# Hate waste!!



## wombat (May 16, 2014)

I made a 'rock salt' shooter for a bloke at the pub ( he didn't want to aim, just scare the birds), which he TRIED to keep hidden from the wife figuring he would get into trouble shooting a slingshot in the back yard. So I was a bit surprised to say the least when last week she showed up at the pub and when the topic of slingshots came around, she got all enthusiastic and had her husband order two, one each for her brother and cousin in Wales. It turns out once she realized no real damage could be done, other then to scare the birds away, she became a fan!! 

I went to a bit of trouble to find some 'grey' spotted gum, figuring that would be a nice color combo with the buckeye, and it was until I put the poly on. I should have checked first to see what was going to happen. Oh well, it's still not too bad.

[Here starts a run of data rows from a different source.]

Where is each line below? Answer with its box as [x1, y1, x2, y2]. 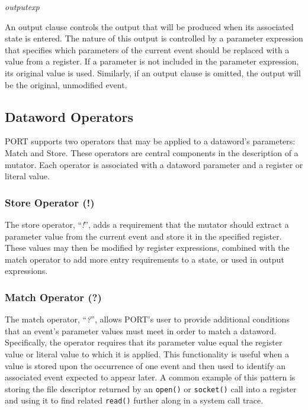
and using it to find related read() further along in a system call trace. [5, 394, 264, 406]
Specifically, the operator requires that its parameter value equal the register [5, 336, 283, 348]
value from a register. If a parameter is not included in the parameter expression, [5, 55, 299, 67]
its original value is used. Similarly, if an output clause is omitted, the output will [5, 66, 301, 79]
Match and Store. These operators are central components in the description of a [5, 146, 299, 159]
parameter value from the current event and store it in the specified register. [5, 230, 282, 242]
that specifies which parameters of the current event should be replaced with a [5, 43, 290, 56]
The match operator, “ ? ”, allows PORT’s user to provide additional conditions [5, 313, 290, 325]

An Opus-SP in a split frame of grey spotted gum with buckeye burl on an ash and red gum spacer. A birds eye red gum burl cap finishes it off.



 



 



 

As for the hating waste...well I made a little pendant out of the off cuts for her as a thank you

Reactions: Like 9 | EyeCandy! 5 | Way Cool 3


----------



## manbuckwal (May 16, 2014)

Nice color combos going on there Walter ! Cool story too

Reactions: Agree 1


----------



## Tclem (May 16, 2014)

Man I wish u was a bloke.  Cause that is cool and beautiful. Of course I would bust out a window.

Reactions: Funny 1


----------



## Sprung (May 16, 2014)

Very nice!


----------



## ironman123 (May 17, 2014)

Cool

Ray


----------



## ripjack13 (May 29, 2014)

Nice...real nice. Great job mate!


----------



## barry richardson (May 29, 2014)

wombat said:


> I went to a bit of trouble to find some 'grey' spotted gum, figuring that would be a nice color combo with the buckeye, and it was until I put the poly on. I should have checked first to see what was going to happen. Oh well, it's still not too bad.


Very nice work Walter, but I don't get it, what happened? where's the problem?


----------



## Nature Man (May 29, 2014)

The nicest looking slingshot I've ever seen!!! Great work! Chuck


----------



## wombat (May 30, 2014)

barry richardson said:


> Very nice work Walter, but I don't get it, what happened? where's the problem?


Not so much of a problem, just the wood changed color a lot more than I expected!!


----------



## frankp (Jun 13, 2014)

Beautiful. Where did you get your bands? I'm starting to do some sling shot and slingbow stuff and my almost 5 year old son can't quite pull the standard bands yet. Thinking I might look for a source for lighter bands for him.


----------



## wombat (Jun 26, 2014)

frankp said:


> Beautiful. Where did you get your bands? I'm starting to do some sling shot and slingbow stuff and my almost 5 year old son can't quite pull the standard bands yet. Thinking I might look for a source for lighter bands for him.


Most sports stores or physiotherapist will have some. Just buy a meter of exercise band and cut it to suit. I use Thera band gold, cut 20 mm wide. Failing that, there is often precut bands available on Ebay.

Reactions: Thank You! 1


----------



## David Seaba (Jun 26, 2014)

Those look great.
David


----------